I took my Jeep in for an oil change recently and while I was there I noticed an old Caprice painted bright yellow and featuring the Waffle House name and slogans. It also had custom interior that included embroidered waffles on the back seats. The car belonged to a mechanic who let me take some pictures.
|Waffle House Chevy Caprice|
I emailed my brother and asked him to explain to me why in the world someone would paint their car this way. He’s one of the smartest, most informed people I’ve ever known, and I knew he’d have an answer, but he didn’t! So, I submitted a dozen or more search strings to Google and finally found my answer.
|Waffle House: America’s Place To Eat|
According to an article in a South Florida paper this past April, cars painted in bright colors and featuring favorite brands, particularly candy and cereal, are called donks, boxes or bubbles. They also feature powerful engines and flashy interiors. Nobody’s really sure where the names originate, but “donk” might be linked to the donkey-looking symbol on the Chevy Caprice. It’s a popular make and model for donk cars.
|Chevy Caprice painted with Waffle House slogans|
This genre within the custom car trend began in Florida in the 1990s and has spread to southern states, including Oklahoma. The first time I noticed one of these cars in Oklahoma City was a couple years ago at the intersection of Northwest 23rd and Classen Boulevard. I spotted a bright blue Cutlass Supreme that had Cap’n Crunch painted on the side. I’ve been looking for it ever since. I haven’t found it yet, but I have seen a lot of other donks including Cutlasses, Impalas, Crown Victorias and Caprices, etc.

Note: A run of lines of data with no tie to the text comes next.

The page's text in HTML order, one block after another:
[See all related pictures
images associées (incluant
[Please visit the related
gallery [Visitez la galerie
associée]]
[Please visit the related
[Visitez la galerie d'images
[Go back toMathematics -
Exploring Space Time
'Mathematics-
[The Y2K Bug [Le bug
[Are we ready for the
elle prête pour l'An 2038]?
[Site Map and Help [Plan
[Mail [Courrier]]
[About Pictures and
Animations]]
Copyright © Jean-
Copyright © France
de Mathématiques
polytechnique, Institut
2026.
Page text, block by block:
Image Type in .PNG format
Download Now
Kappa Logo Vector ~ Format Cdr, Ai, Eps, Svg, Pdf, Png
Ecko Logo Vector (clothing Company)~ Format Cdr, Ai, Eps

|The custom interior of the Waffle House car in Oklahoma City|
In some of my research, I came across a chat board that discussed the trend. Some of the posters, including one guy from Oklahoma, made some disturbing accusations:
“Where I’m from in Oklahoma, if you wear clothing or display on your vehicle the Pillsbury Dough Boy it means they sell cocaine or crack cocaine. If someone wears or displays Bugs Bunny, it means they sell marijuana and if they wear a shirt or display a snowman it means they just sell cocaine only, no crack. McDonalds means marijuana also and M&Ms mean they sell pills.”

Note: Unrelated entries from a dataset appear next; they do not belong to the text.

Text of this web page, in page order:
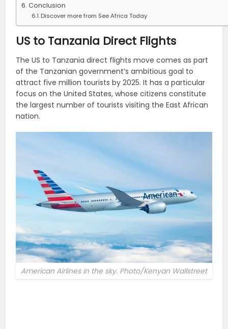
Conclusion
Discover more from See Africa Today
US to Tanzania Direct Flights
The US to Tanzania direct flights move comes as part
of the Tanzanian government’s ambitious goal to
attract five million tourists by 2025. It has a particular
focus on the United States, whose citizens constitute
the largest number of tourists visiting the East African
nation.
American Airlines in the sky. Photo/Kenyan Wallstreet
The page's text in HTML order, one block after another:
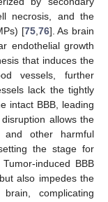
necrosis, and the
[75,76]. As brain
endothelial growth
that induces the
vessels, further
lack the tightly
intact BBB, leading
allows the
and other harmful
the stage for
Tumor-induced BBB
also impedes the
complicating
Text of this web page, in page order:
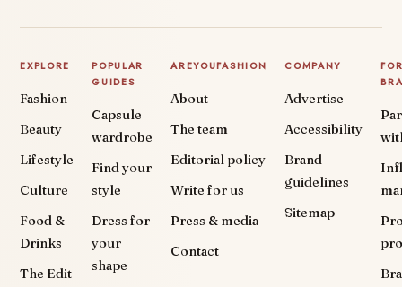
EXPLORE
Fashion
Beauty
Lifestyle
Culture
Food &
Drinks
The Edit
POPULAR
GUIDES
Capsule
wardrobe
Find your
style
Dress for
your
shape
AREYOUFASHION
About
The team
Editorial policy
Write for us
Press & media
Contact
COMPANY
Advertise
Accessibility
Brand
guidelines
Sitemap
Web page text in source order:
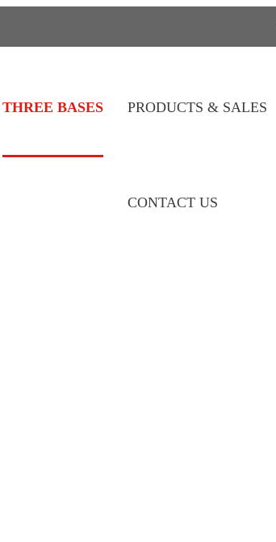
THREE BASES PRODUCTS & SALES
CONTACT US

I’m thinking this explanation is part urban legend, part phooey. One person responded that he drove a car with a Dunkin’ Donuts theme and just went to school and didn’t sell anything.
I love exploring off-beat subcultures in Oklahoma City, and I’m happy to learn more about this trend. My dad loved many of these models of cars, and it’s fun to see people enjoying themselves and indulging in a harmless hobby.
I take a lot of pictures of old cars while driving around the streets of Oklahoma City. In April, I snapped the picture (left) of this gorgeous light green car with gold wheels. I thought it was a great looking car!
I wonder how the donk, box and bubble car enthusiasts go about deciding what brand they’re going to feature. If you search “donk cars” on Google Images, you’ll see a wide variety of brands featured including Tide detergent, Skittles, Angry Birds, Pringles, Gatorade, Bubblicious, Sponge Bob, Cheetos, and as soon as I publish this post and Google crawls this site, Waffle House!
If you were going to feature a brand on a car what would you choose?